Nursing Pharmacology Chapter 17: Antidepressant Agents
Differential Diagnosis in Depression I
Certain clinical presentations make definitive diagnosis of depression more difficult.26
Chronic pain and depression may be associated. Patients with persistent pain as the only clinical complaint may suggest depression at any age, if the pain presents as an unremitting daily tension headache and the clinical examination is otherwise normal.
Sometimes if the source of pain cannot be elucidated, the pain might be described as "psychogenic"; however, in some patients pain may be reduced by antidepressant medications.
In other circumstances, if the pain has been present for less than a year with an onset coincident with depressive symptoms, antidepressant medication response may be favorable.
Depression may also be a component in those individuals who have experienced several surgical procedures, possibly with dependency on analgesic drugs.
Examples of individuals in this category include those who have become disabled following multiple surgeries for ruptured intervertebral discs or arthritic hips as well as patients with atypical facial pain.26
Depression and alcoholism are routinely associated, although it may be difficult to determine which condition is primary and which is secondary.26
Depression made evolve initially from a background of alcoholism.
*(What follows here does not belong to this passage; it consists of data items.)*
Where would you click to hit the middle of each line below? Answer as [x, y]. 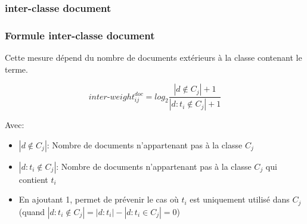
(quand [32, 211]
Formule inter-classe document [80, 35]
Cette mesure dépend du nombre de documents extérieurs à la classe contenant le [153, 57]
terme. [16, 69]
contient [33, 179]
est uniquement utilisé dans [240, 199]
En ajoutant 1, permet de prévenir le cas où [99, 199]
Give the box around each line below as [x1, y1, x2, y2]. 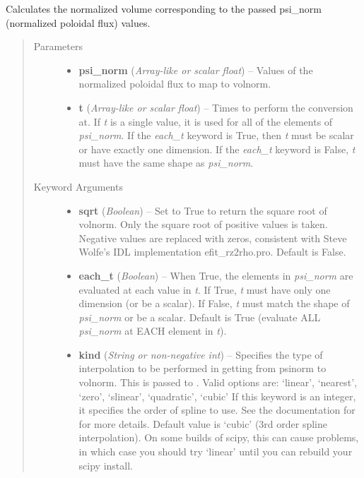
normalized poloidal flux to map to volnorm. [78, 76, 271, 91]
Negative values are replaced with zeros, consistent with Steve [78, 230, 347, 245]
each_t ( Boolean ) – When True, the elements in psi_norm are [78, 268, 353, 282]
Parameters [33, 39, 83, 54]
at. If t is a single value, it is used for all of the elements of [78, 114, 333, 129]
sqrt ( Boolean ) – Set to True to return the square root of [78, 203, 327, 217]
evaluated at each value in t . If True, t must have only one [78, 282, 331, 297]
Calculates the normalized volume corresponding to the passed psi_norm [6, 1, 322, 16]
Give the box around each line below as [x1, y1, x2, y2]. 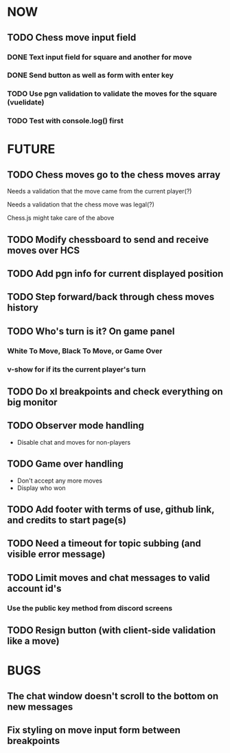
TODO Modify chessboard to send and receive [7, 233, 209, 245]
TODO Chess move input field [7, 32, 137, 43]
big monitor [7, 396, 58, 408]
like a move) [7, 635, 60, 647]
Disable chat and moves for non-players [16, 438, 131, 446]
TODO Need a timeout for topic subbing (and [7, 538, 201, 549]
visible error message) [7, 549, 106, 560]
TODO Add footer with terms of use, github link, [7, 504, 215, 516]
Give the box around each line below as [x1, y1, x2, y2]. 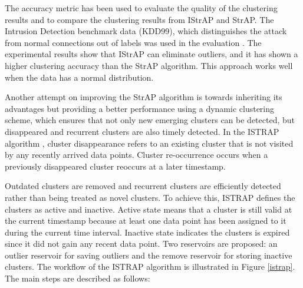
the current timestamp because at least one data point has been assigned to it [5, 214, 286, 227]
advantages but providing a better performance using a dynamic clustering [5, 102, 275, 114]
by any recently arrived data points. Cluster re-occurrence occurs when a [5, 148, 268, 161]
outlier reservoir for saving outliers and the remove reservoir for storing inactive [5, 249, 292, 261]
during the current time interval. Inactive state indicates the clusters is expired [5, 226, 290, 238]
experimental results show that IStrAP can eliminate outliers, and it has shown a [5, 48, 298, 60]
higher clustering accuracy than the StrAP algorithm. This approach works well [5, 59, 293, 71]
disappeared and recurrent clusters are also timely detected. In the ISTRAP [5, 125, 279, 137]
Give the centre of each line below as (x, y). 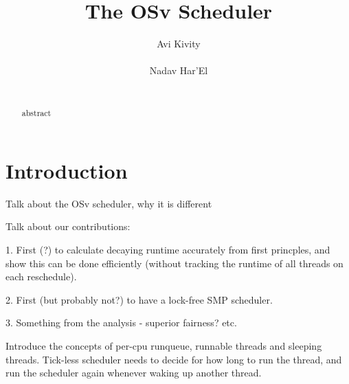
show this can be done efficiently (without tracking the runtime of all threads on (174, 263)
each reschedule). (41, 276)
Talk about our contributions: (68, 226)
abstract (36, 113)
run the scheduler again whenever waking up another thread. (134, 373)
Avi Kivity (179, 44)
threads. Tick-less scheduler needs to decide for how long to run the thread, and (174, 359)
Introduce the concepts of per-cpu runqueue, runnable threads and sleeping (164, 346)
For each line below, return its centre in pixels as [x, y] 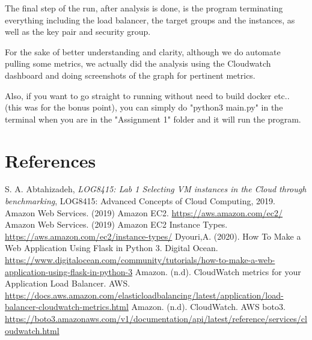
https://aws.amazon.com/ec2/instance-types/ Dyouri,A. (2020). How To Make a [153, 236]
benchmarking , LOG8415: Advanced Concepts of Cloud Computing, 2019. [140, 201]
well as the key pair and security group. [78, 32]
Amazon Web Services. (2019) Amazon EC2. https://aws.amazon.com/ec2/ [144, 212]
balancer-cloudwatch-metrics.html [67, 307]
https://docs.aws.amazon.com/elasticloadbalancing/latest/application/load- [144, 295]
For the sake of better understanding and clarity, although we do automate [143, 51]
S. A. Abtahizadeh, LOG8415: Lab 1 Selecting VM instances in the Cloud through [156, 189]
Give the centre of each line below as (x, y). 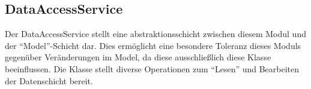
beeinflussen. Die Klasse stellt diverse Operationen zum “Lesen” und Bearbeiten (152, 68)
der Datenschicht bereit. (49, 80)
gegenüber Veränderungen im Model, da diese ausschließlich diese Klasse (138, 57)
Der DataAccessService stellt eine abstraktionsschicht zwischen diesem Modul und (155, 34)
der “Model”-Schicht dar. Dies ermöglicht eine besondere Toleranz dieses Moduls (153, 45)
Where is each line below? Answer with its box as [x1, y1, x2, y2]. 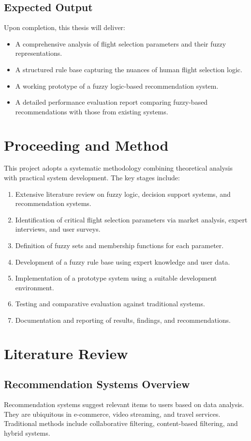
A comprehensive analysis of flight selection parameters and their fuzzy [15, 38, 226, 48]
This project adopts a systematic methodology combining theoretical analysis [4, 163, 233, 173]
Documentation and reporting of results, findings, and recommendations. [15, 315, 231, 325]
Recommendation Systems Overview [4, 377, 190, 392]
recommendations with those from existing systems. [15, 106, 168, 116]
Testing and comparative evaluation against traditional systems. [15, 299, 205, 309]
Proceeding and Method [4, 135, 169, 155]
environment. [15, 282, 54, 292]

In the 1970s based on a large series of alcoholic patients, secondary depression occurred in about 50% of females and in about 33% of males. The development of alcoholism against a background of primary depressive disorder is less frequently noted.26,31
Analysis from the National Comorbidity Survey suggested that lifetime prevalence of major depression was about 25% among alcohol-dependent males and about 50% among alcohol-dependent females.32
These frequencies were higher than noted in individuals without alcohol use disorders. Lifetime rates of co-occurrence are estimated between 50% and 70%.32
The basis for association between alcohol use disorder and depression has been investigated.
However, no single definitive cause or shared etiological risk factor has been determined to underlie both conditions.33
A recent meta-analysis (2009) considered 74 studies. 58 studies obtain data from clinical settings, 10 were community-based, and six studies combined both clinical and community-based data.
Participants had a mean age of about 38 years; 70% were men and 82% were white.
About 80% of the sample had completed high school with about 50% employed and about 40% married.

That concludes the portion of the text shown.